Lloyd
Well-known member
I was really struggling with the overhead going away target. I mean really struggling. As in, couldn’t break even just one. Even if you glued it to the muzzle!
I have a tendency to shoot swing through. Or rather the truth is more like I have a tendency to f@#% up pull away and have to rescue it with swing through. Occasionally, and I do mean occasionally, I f@#% up pull away and end up shooting maintained. Obviously, as I’m sure you can imagine, this doesn’t do a lot for consistency and I drop a lot of clays as a result.
So yesterday, I spent 4 hours under the tutelage of Ed Solomon’s focusing on Overhead Going Away for the most part. He had me doing this with maintained lead, which took me a while to get to grips with. I kept missing underneath. Ed cured this with a ‘special motivational technique’ of which I am sworn to secrecy, but it worked. Well, it certainly did for me.
Still a lot of work to do on this target presentation though.
We also worked on rabbits as I’ve had a drop off in capability there actually missing behind of all places, with a “dead gun”
Also worked on slow ‘floaty’ crossers, another target I’d been missing, habitually in front.
Working on these targets has actually helped me with other presentations also and my (informal) average has taken a good step in the right direction.
Working with Ed has yielded better results from a single session than perhaps all the other coaching sessions combined.
One recent example was a coach “A” who was pretty determined to set me back to basics (was very keen to “see what these other coaches had been teaching you”) and spent the whole hour on Skeet looking at feet position.
Now I’m not in the least bit convinced of the value often placed feet position as you may well recall. I was asked by “A” to pick a kill point and put my feet at the 5 to 10 position (gun in my left shoulder). I deliberately broke the targets early and late with good clean breaks. This focus on foot position resulted in zero breaks from stand 1 high house on 1/4 choke.
With Ed, I was breaking the same skeet target, the breaks going from missing underneath to a dead center pulverised clay with 1/2 choke... feet position in my natural inclination of 5 past 10. Not once has Ed ever pulled me up on this (has pulled me up on plenty of other faults)
Sticking with one seemingly good “APSI/CPSA trained/medal winning coach” would I’m sure have yielded far poorer progress than had I not benchmarked by using multiple coaches in the last year.
Proof of the pudding is in the eating, not the recipe.
Still have a massive amount to learn. The next steps are really consolidating on the progress I’ve made before moving on, which I think will be focusing on transitions between pairs.
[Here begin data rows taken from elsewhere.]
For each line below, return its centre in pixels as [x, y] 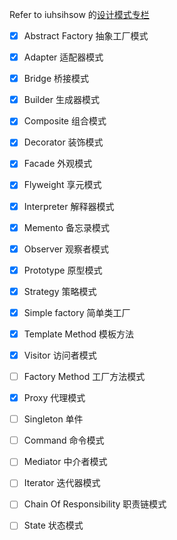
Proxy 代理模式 [54, 398]
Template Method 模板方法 [79, 334]
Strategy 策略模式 [60, 291]
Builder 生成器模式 [61, 100]
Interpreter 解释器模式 [69, 206]
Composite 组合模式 [65, 121]
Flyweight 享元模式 [62, 185]
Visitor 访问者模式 [60, 355]
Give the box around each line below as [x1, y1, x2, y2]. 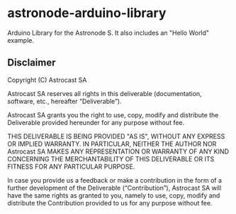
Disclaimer [7, 57, 56, 69]
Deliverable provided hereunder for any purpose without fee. [7, 118, 185, 127]
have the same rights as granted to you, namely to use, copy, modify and [7, 191, 220, 200]
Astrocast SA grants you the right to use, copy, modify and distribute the [7, 110, 219, 119]
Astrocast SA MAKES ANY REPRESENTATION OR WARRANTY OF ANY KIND [7, 147, 229, 156]
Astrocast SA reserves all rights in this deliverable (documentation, [7, 89, 202, 97]
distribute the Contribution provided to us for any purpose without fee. [7, 198, 213, 207]
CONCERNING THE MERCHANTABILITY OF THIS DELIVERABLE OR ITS [7, 154, 215, 163]
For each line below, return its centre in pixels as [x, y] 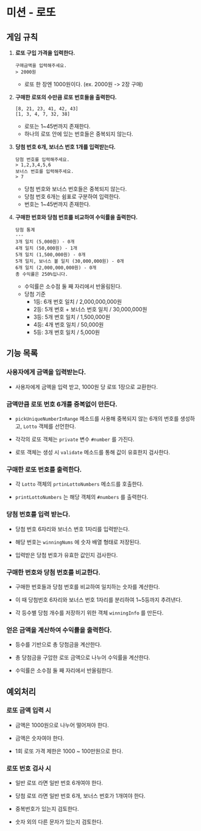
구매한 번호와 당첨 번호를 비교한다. [53, 572]
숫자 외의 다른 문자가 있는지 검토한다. [59, 822]
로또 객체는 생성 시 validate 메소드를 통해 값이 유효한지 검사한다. [93, 452]
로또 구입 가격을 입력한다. [45, 53]
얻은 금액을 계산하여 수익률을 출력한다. [59, 630]
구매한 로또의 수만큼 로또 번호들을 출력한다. [66, 97]
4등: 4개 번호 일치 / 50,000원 [69, 324]
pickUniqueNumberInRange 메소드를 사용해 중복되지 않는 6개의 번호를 [97, 418]
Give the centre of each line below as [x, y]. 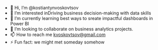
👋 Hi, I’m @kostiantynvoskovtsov [44, 8]
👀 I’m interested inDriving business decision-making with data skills [81, 13]
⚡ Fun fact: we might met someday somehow [57, 42]
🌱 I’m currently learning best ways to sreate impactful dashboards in [82, 18]
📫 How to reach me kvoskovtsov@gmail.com [58, 34]
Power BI [20, 23]
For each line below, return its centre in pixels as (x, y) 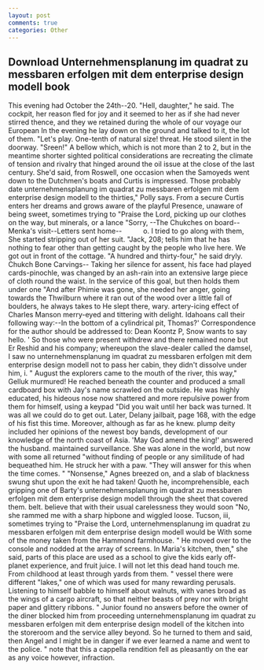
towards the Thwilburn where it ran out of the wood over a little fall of (120, 298)
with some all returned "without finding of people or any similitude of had (126, 457)
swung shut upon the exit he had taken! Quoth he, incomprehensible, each (129, 482)
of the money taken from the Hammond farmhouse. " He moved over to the (130, 541)
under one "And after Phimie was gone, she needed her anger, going (119, 290)
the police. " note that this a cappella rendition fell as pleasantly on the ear (128, 650)
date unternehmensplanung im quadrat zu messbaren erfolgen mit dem (124, 189)
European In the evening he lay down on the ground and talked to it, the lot (129, 131)
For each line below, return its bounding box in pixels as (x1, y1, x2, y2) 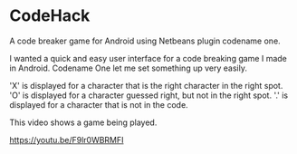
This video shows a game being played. (9, 117, 158, 128)
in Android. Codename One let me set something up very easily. (9, 63, 247, 73)
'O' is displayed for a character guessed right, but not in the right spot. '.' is (9, 90, 288, 101)
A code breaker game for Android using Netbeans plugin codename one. (9, 35, 281, 46)
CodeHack (9, 5, 91, 26)
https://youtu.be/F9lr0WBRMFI (9, 134, 124, 145)
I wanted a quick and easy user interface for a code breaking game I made (9, 53, 288, 63)
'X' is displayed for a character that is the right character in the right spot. (9, 80, 283, 91)
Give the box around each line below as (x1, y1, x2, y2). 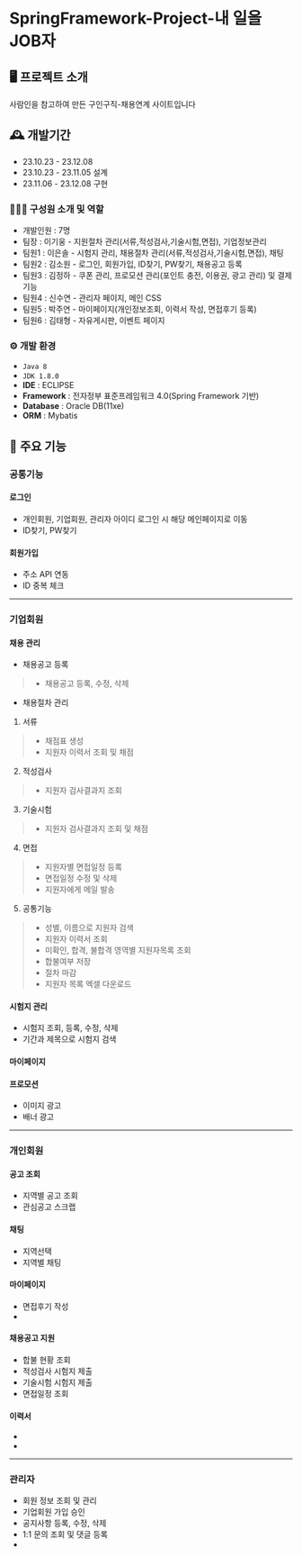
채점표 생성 (44, 736, 84, 746)
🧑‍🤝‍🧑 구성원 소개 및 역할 (9, 203, 105, 215)
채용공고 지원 (9, 1333, 56, 1343)
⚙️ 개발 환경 (9, 339, 57, 352)
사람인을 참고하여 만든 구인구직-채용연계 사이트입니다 (9, 99, 196, 109)
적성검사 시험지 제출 (22, 1365, 93, 1376)
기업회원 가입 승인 (22, 1506, 85, 1517)
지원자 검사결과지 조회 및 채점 (44, 823, 148, 834)
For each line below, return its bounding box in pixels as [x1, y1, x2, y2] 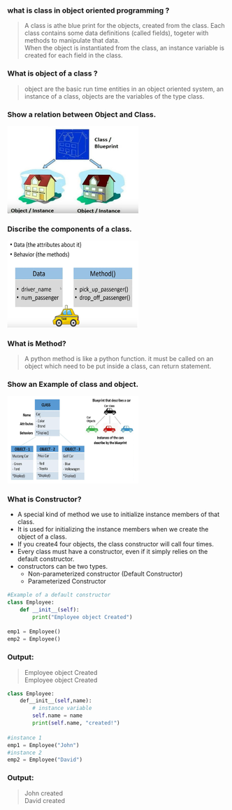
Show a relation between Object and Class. [7, 109, 157, 119]
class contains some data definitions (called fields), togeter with [24, 29, 209, 37]
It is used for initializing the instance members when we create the [17, 525, 209, 534]
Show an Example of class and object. [7, 380, 138, 390]
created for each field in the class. [24, 51, 124, 59]
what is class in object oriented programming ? [7, 6, 170, 15]
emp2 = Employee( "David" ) [7, 756, 82, 764]
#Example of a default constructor [7, 592, 111, 599]
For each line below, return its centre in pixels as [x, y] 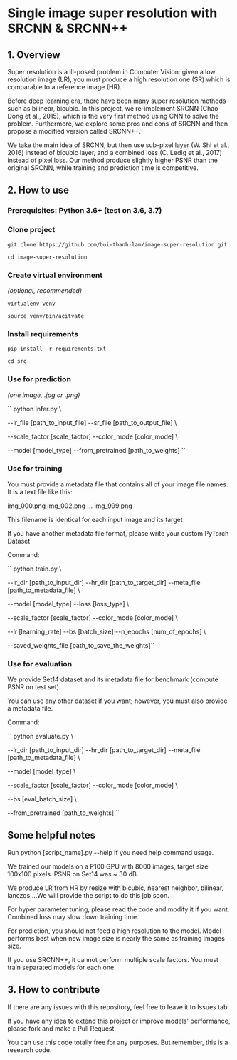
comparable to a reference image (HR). [65, 87]
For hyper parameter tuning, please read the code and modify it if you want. [118, 909]
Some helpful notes [52, 835]
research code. [30, 1050]
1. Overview [34, 55]
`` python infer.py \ [35, 409]
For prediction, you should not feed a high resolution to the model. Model [115, 931]
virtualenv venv [31, 304]
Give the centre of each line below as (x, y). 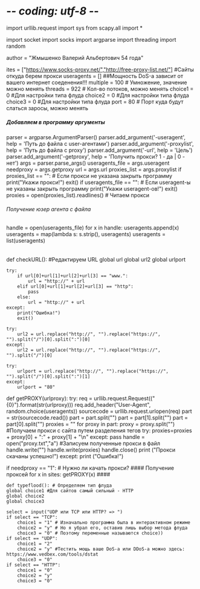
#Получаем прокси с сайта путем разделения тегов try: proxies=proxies (99, 430)
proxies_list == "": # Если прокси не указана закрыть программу (89, 176)
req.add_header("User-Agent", (113, 404)
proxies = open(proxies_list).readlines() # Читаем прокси (78, 195)
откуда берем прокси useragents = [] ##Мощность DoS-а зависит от (95, 76)
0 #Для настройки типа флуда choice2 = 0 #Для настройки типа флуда (98, 95)
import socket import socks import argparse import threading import (91, 39)
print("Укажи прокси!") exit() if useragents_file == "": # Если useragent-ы (98, 182)
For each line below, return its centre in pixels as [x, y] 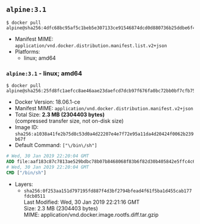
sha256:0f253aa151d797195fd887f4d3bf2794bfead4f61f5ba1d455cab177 [108, 191]
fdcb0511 [35, 196]
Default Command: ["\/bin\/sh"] [56, 145]
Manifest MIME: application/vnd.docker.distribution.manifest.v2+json [104, 108]
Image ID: [26, 127]
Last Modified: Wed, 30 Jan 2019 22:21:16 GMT [82, 202]
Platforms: [27, 51]
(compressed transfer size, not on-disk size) [69, 121]
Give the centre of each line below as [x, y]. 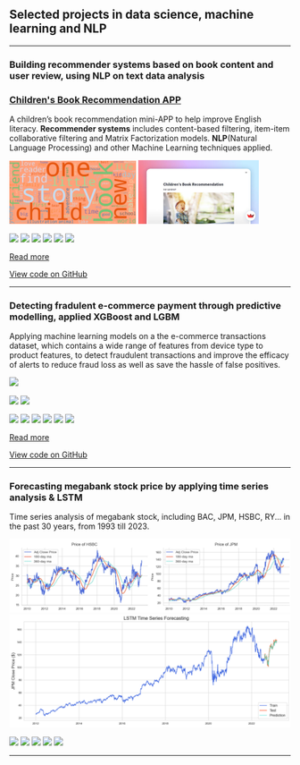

View attachment IMG_0573.MOV
I have a tendency to shoot swing through. Or rather the truth is more like I have a tendency to f@#% up pull away and have to rescue it with swing through. Occasionally, and I do mean occasionally, I f@#% up pull away and end up shooting maintained. Obviously, as I’m sure you can imagine, this doesn’t do a lot for consistency and I drop a lot of clays as a result.
So yesterday, I spent 4 hours under the tutelage of Ed Solomon’s focusing on Overhead Going Away for the most part. He had me doing this with maintained lead, which took me a while to get to grips with. I kept missing underneath. Ed cured this with a ‘special motivational technique’ of which I am sworn to secrecy, but it worked. Well, it certainly did for me.
Still a lot of work to do on this target presentation though.
We also worked on rabbits as I’ve had a drop off in capability there actually missing behind of all places, with a “dead gun”
Also worked on slow ‘floaty’ crossers, another target I’d been missing, habitually in front.
Working on these targets has actually helped me with other presentations also and my (informal) average has taken a good step in the right direction.
Working with Ed has yielded better results from a single session than perhaps all the other coaching sessions combined.
One recent example was a coach “A” who was pretty determined to set me back to basics (was very keen to “see what these other coaches had been teaching you”) and spent the whole hour on Skeet looking at feet position.
Now I’m not in the least bit convinced of the value often placed feet position as you may well recall. I was asked by “A” to pick a kill point and put my feet at the 5 to 10 position (gun in my left shoulder). I deliberately broke the targets early and late with good clean breaks. This focus on foot position resulted in zero breaks from stand 1 high house on 1/4 choke.
With Ed, I was breaking the same skeet target, the breaks going from missing underneath to a dead center pulverised clay with 1/2 choke... feet position in my natural inclination of 5 past 10. Not once has Ed ever pulled me up on this (has pulled me up on plenty of other faults)
Sticking with one seemingly good “APSI/CPSA trained/medal winning coach” would I’m sure have yielded far poorer progress than had I not benchmarked by using multiple coaches in the last year.
Proof of the pudding is in the eating, not the recipe.
Still have a massive amount to learn. The next steps are really consolidating on the progress I’ve made before moving on, which I think will be focusing on transitions between pairs.